Supplied material: Begin

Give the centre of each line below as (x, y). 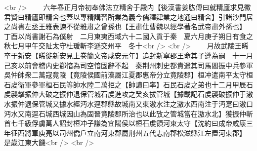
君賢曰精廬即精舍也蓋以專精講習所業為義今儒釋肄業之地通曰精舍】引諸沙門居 (128, 17)
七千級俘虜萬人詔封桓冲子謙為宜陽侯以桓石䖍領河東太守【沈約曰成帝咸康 (128, 123)
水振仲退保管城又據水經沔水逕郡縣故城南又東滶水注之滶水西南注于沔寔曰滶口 (128, 103)
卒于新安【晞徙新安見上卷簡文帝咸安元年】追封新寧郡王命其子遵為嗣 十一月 (128, 55)
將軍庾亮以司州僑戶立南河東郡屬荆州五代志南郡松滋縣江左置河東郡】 (133, 132)
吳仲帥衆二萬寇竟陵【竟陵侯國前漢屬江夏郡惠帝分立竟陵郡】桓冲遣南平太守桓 (128, 75)
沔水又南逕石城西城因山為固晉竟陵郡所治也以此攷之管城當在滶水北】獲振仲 (125, 113)
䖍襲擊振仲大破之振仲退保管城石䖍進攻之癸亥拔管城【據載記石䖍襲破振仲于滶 (128, 94)
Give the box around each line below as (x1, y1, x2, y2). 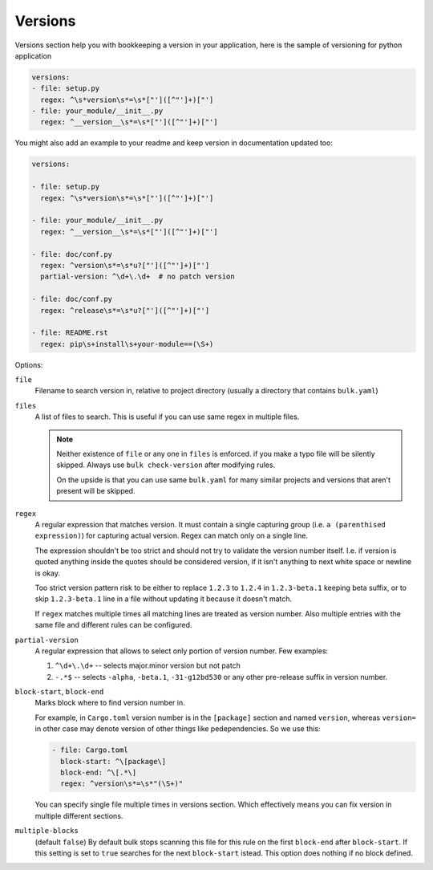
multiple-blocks (14, 827, 79, 835)
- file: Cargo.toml (51, 746, 128, 754)
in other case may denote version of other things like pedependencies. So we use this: (34, 724, 321, 734)
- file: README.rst (31, 328, 108, 337)
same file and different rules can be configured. (34, 620, 192, 630)
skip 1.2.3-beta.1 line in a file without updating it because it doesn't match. (34, 594, 293, 604)
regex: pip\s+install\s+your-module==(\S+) (40, 339, 214, 348)
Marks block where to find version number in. (34, 698, 186, 708)
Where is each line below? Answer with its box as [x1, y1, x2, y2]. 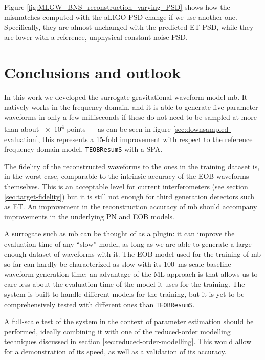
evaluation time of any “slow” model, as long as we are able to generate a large [4, 238, 252, 249]
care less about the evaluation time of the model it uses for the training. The [4, 278, 245, 289]
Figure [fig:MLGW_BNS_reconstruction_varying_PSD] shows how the [4, 2, 230, 12]
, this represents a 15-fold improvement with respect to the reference [38, 133, 253, 144]
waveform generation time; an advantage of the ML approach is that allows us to [4, 268, 258, 279]
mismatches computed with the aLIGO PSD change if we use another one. [4, 11, 237, 22]
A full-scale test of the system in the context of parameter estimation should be [4, 316, 254, 327]
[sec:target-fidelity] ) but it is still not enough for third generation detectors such [4, 191, 255, 202]
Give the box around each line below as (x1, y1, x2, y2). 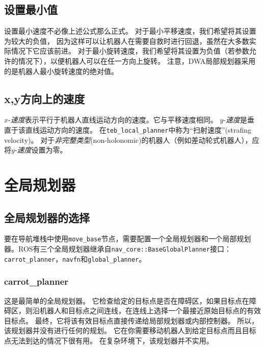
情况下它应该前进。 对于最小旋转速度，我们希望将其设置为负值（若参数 (11, 45, 249, 56)
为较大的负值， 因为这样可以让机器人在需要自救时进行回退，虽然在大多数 (4, 35, 249, 46)
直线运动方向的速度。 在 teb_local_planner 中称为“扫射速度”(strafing (25, 124, 252, 135)
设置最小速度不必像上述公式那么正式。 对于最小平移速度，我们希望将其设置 (4, 26, 256, 36)
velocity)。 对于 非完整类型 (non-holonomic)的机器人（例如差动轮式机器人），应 (4, 134, 259, 145)
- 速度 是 (223, 114, 247, 125)
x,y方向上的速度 (4, 90, 85, 106)
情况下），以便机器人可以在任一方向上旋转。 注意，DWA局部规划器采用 (18, 55, 256, 66)
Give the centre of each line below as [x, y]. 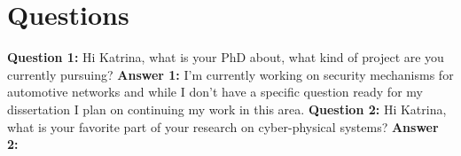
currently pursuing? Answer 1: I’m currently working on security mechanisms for [230, 74]
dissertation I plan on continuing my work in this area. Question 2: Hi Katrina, [227, 109]
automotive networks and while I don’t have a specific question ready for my [215, 92]
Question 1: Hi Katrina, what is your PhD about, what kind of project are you [226, 57]
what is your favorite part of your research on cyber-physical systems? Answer [223, 126]
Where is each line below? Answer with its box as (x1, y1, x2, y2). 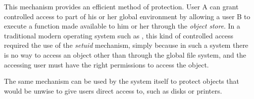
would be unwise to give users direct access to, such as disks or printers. (4, 85, 222, 96)
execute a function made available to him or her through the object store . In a (4, 21, 240, 31)
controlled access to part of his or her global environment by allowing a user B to (4, 11, 251, 21)
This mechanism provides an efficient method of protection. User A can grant (4, 1, 239, 11)
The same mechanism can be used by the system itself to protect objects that (4, 76, 239, 86)
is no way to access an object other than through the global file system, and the (4, 49, 246, 60)
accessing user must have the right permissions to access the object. (4, 59, 209, 69)
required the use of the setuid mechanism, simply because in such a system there (4, 40, 249, 50)
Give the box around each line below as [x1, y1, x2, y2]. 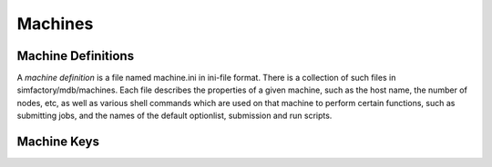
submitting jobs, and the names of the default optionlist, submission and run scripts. [16, 110, 333, 122]
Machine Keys [16, 134, 100, 150]
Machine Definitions [16, 48, 135, 64]
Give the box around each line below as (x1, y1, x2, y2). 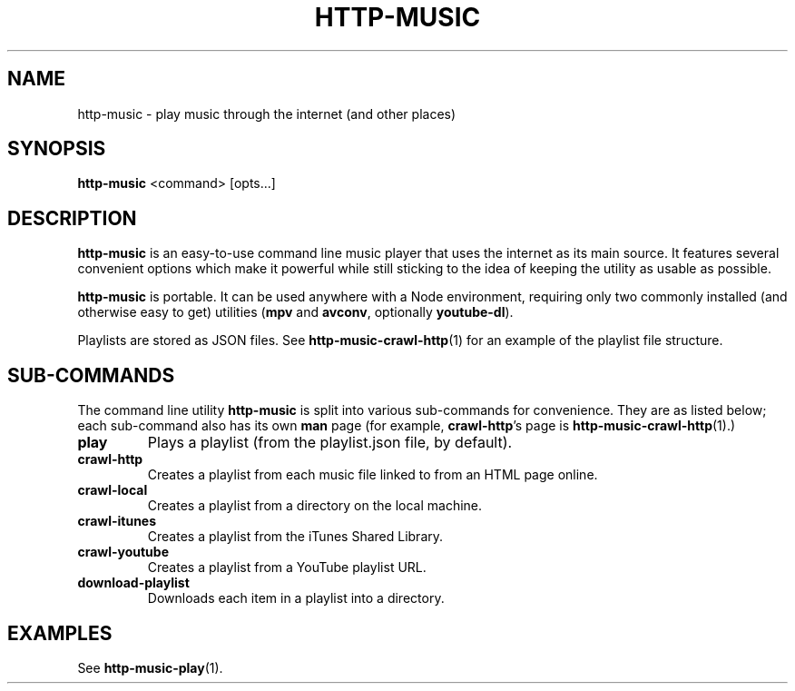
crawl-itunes (77, 513, 157, 529)
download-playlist (77, 575, 190, 591)
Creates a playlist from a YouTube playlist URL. (147, 559, 427, 576)
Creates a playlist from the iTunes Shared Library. (147, 528, 444, 545)
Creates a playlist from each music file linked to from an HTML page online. (147, 467, 598, 483)
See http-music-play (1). (77, 659, 223, 676)
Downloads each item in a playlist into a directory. (147, 590, 445, 607)
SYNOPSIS (7, 137, 106, 161)
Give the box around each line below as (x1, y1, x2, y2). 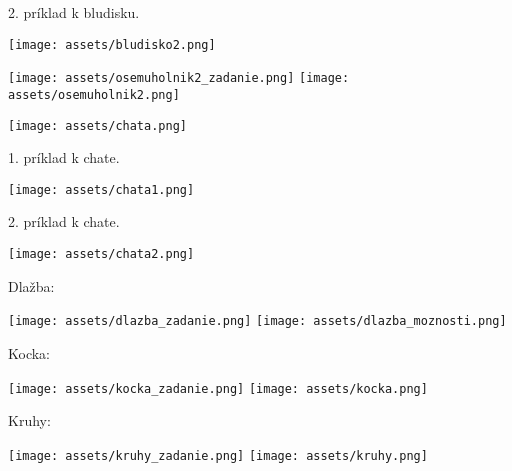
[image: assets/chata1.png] (8, 182, 195, 197)
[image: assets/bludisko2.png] (8, 37, 216, 52)
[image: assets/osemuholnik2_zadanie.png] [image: (8, 71, 350, 86)
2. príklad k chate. (8, 211, 120, 232)
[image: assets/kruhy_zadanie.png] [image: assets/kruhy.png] (8, 448, 428, 463)
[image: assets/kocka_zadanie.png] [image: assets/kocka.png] (8, 381, 428, 396)
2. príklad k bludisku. (8, 2, 140, 22)
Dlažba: (8, 275, 55, 296)
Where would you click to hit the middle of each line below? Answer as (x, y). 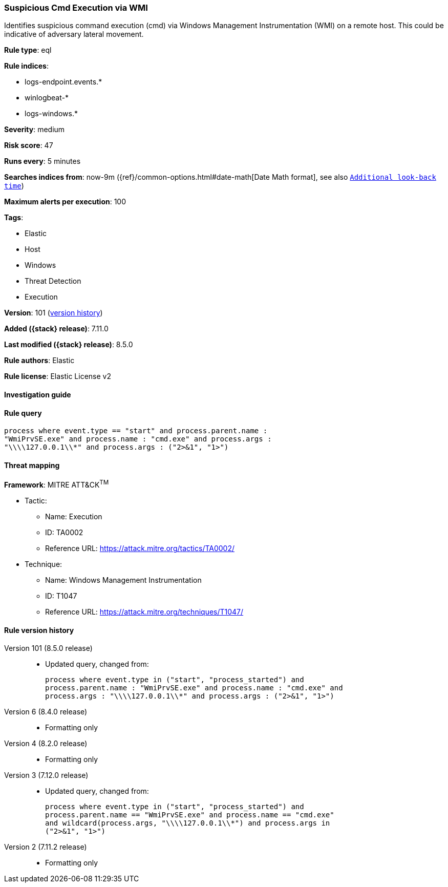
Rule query (23, 413)
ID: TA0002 (64, 533)
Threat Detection (53, 281)
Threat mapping (32, 465)
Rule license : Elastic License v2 (58, 376)
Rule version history (39, 630)
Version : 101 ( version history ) (54, 313)
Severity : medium (35, 130)
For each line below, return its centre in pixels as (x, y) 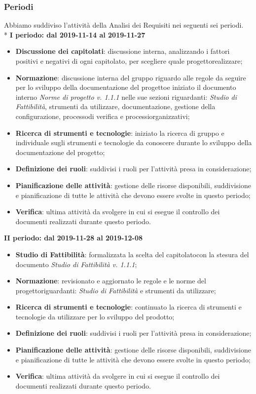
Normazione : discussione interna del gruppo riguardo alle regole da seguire (131, 77)
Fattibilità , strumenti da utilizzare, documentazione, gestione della (115, 106)
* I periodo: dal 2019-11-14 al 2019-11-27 (75, 34)
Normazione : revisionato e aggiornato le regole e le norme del (111, 281)
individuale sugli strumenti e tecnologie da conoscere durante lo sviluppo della (134, 142)
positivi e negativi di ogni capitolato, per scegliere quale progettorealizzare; (129, 61)
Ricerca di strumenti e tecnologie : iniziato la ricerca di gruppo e (120, 133)
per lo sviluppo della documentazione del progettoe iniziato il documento (126, 87)
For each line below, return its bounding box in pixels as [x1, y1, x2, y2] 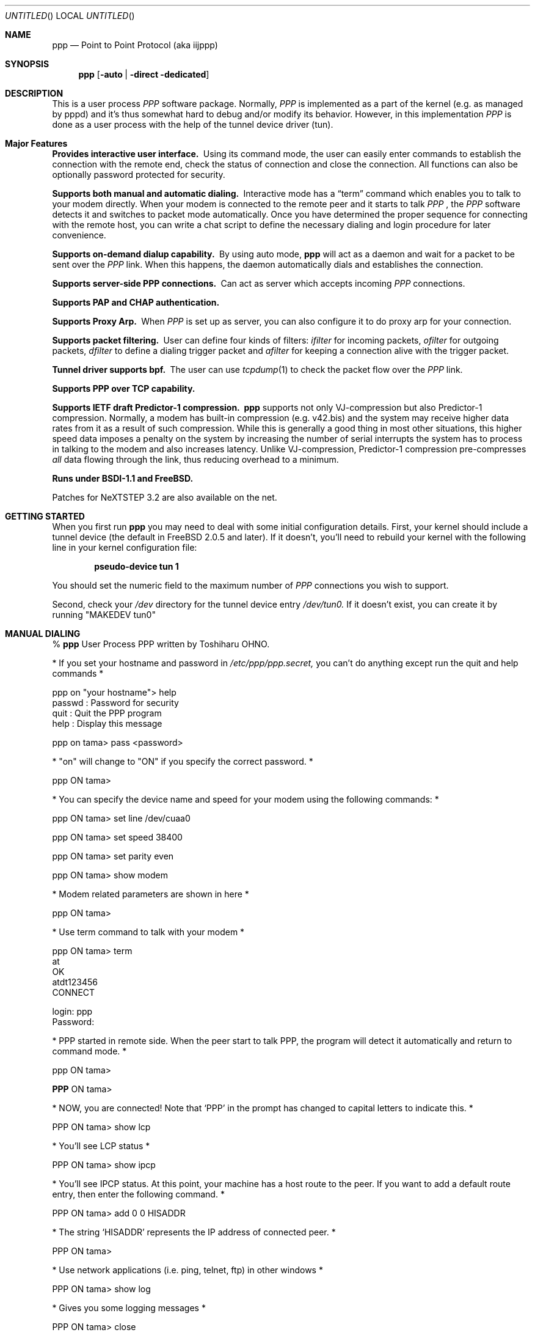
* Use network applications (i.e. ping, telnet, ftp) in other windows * [52, 1265, 323, 1275]
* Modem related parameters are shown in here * [52, 889, 249, 899]
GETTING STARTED [5, 511, 85, 521]
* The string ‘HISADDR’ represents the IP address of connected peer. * [52, 1227, 336, 1237]
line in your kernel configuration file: [52, 542, 197, 553]
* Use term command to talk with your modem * [52, 927, 245, 937]
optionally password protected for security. [52, 169, 225, 180]
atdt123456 [52, 977, 98, 987]
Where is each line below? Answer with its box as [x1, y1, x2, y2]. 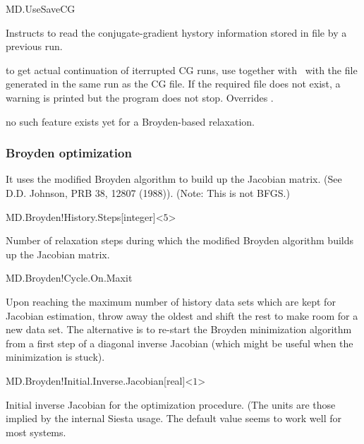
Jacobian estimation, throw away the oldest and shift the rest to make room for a [6, 308, 358, 323]
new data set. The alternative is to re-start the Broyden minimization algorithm [6, 322, 352, 337]
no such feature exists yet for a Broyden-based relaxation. [6, 114, 255, 128]
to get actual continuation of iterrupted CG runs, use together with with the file [6, 62, 358, 77]
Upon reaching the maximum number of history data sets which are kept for [6, 294, 336, 308]
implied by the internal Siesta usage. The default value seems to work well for [6, 411, 341, 426]
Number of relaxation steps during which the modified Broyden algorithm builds [6, 233, 354, 248]
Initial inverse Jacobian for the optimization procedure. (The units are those [6, 397, 336, 412]
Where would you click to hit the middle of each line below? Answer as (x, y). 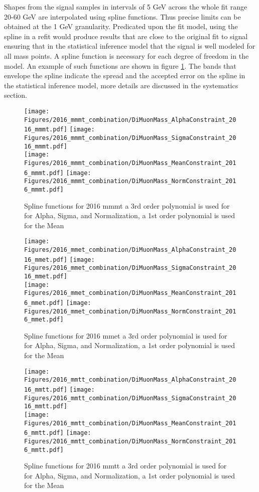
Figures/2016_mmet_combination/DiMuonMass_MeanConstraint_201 (130, 293)
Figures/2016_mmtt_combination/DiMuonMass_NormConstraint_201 (130, 441)
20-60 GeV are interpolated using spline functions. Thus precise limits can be (122, 16)
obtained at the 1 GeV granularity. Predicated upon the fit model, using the (121, 26)
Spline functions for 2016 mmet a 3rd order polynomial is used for (126, 335)
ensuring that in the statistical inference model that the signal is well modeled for (130, 46)
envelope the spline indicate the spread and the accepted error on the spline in (125, 75)
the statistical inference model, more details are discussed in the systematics (121, 85)
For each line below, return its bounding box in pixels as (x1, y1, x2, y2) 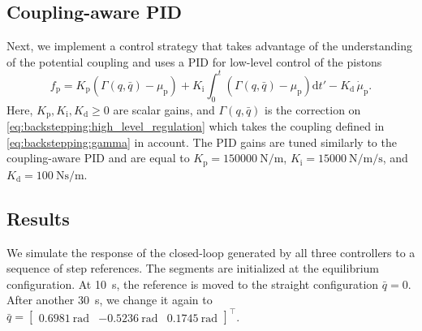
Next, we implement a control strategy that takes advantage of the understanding (6, 37, 413, 54)
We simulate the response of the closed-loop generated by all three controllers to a (6, 243, 416, 260)
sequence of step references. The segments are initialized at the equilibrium (6, 260, 379, 277)
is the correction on (265, 101, 361, 118)
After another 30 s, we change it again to (6, 291, 213, 308)
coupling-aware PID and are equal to (6, 149, 190, 166)
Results (6, 205, 70, 230)
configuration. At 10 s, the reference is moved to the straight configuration (6, 275, 379, 292)
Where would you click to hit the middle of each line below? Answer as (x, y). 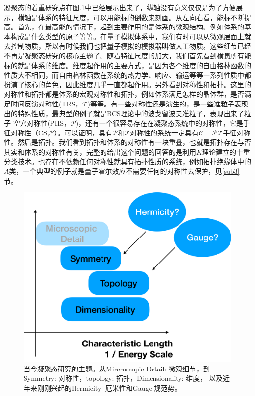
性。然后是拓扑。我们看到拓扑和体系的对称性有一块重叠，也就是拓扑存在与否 (127, 142)
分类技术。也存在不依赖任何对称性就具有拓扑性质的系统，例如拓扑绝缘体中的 (127, 161)
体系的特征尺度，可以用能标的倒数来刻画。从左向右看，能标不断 (141, 17)
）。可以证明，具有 (83, 132)
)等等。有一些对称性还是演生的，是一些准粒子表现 (168, 103)
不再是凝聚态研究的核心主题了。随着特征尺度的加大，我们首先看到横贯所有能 (127, 55)
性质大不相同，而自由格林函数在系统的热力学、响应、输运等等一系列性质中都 (127, 75)
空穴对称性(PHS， (42, 123)
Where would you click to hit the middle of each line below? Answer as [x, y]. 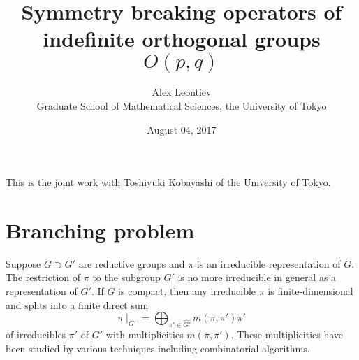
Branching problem [100, 230]
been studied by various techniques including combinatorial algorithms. [158, 348]
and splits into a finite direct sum [77, 304]
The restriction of [43, 277]
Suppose [23, 263]
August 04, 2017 [182, 129]
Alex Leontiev [182, 92]
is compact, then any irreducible [187, 291]
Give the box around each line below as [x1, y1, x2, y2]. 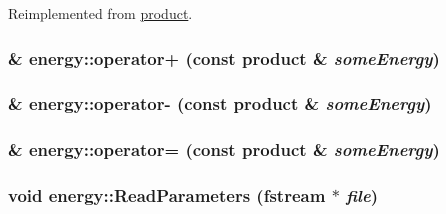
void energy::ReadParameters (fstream [8, 183, 326, 208]
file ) [346, 183, 378, 208]
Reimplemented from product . [8, 3, 193, 23]

Supplied material: End

§ **Goal of the exercise**: Each line from the start of the entries above through the line with "mismatches computed with" should be duplicated exactly, leaving out the pictures.

§ **Your response**:
Give the centre of each line below as (x, y). 
君賢曰精廬即精舍也蓋以專精講習所業為義今儒釋肄業之地通曰精舍】引諸沙門居 (128, 17)
七千級俘虜萬人詔封桓冲子謙為宜陽侯以桓石䖍領河東太守【沈約曰成帝咸康 (128, 123)
水振仲退保管城又據水經沔水逕郡縣故城南又東滶水注之滶水西南注于沔寔曰滶口 (128, 103)
卒于新安【晞徙新安見上卷簡文帝咸安元年】追封新寧郡王命其子遵為嗣 十一月 (128, 55)
將軍庾亮以司州僑戶立南河東郡屬荆州五代志南郡松滋縣江左置河東郡】 (133, 132)
吳仲帥衆二萬寇竟陵【竟陵侯國前漢屬江夏郡惠帝分立竟陵郡】桓冲遣南平太守桓 (128, 75)
沔水又南逕石城西城因山為固晉竟陵郡所治也以此攷之管城當在滶水北】獲振仲 (125, 113)
䖍襲擊振仲大破之振仲退保管城石䖍進攻之癸亥拔管城【據載記石䖍襲破振仲于滶 (128, 94)
Give the box around each line below as (x1, y1, x2, y2). 
multiple-blocks (14, 827, 79, 835)
- file: Cargo.toml (51, 746, 128, 754)
in other case may denote version of other things like pedependencies. So we use this: (34, 724, 321, 734)
- file: README.rst (31, 328, 108, 337)
same file and different rules can be configured. (34, 620, 192, 630)
skip 1.2.3-beta.1 line in a file without updating it because it doesn't match. (34, 594, 293, 604)
regex: pip\s+install\s+your-module==(\S+) (40, 339, 214, 348)
Marks block where to find version number in. (34, 698, 186, 708)
Where is each line below? Answer with its box as [x1, y1, x2, y2]. 
evaluation time of any “slow” model, as long as we are able to generate a large [4, 238, 252, 249]
care less about the evaluation time of the model it uses for the training. The [4, 278, 245, 289]
Figure [fig:MLGW_BNS_reconstruction_varying_PSD] shows how the [4, 2, 230, 12]
, this represents a 15-fold improvement with respect to the reference [38, 133, 253, 144]
waveform generation time; an advantage of the ML approach is that allows us to [4, 268, 258, 279]
mismatches computed with the aLIGO PSD change if we use another one. [4, 11, 237, 22]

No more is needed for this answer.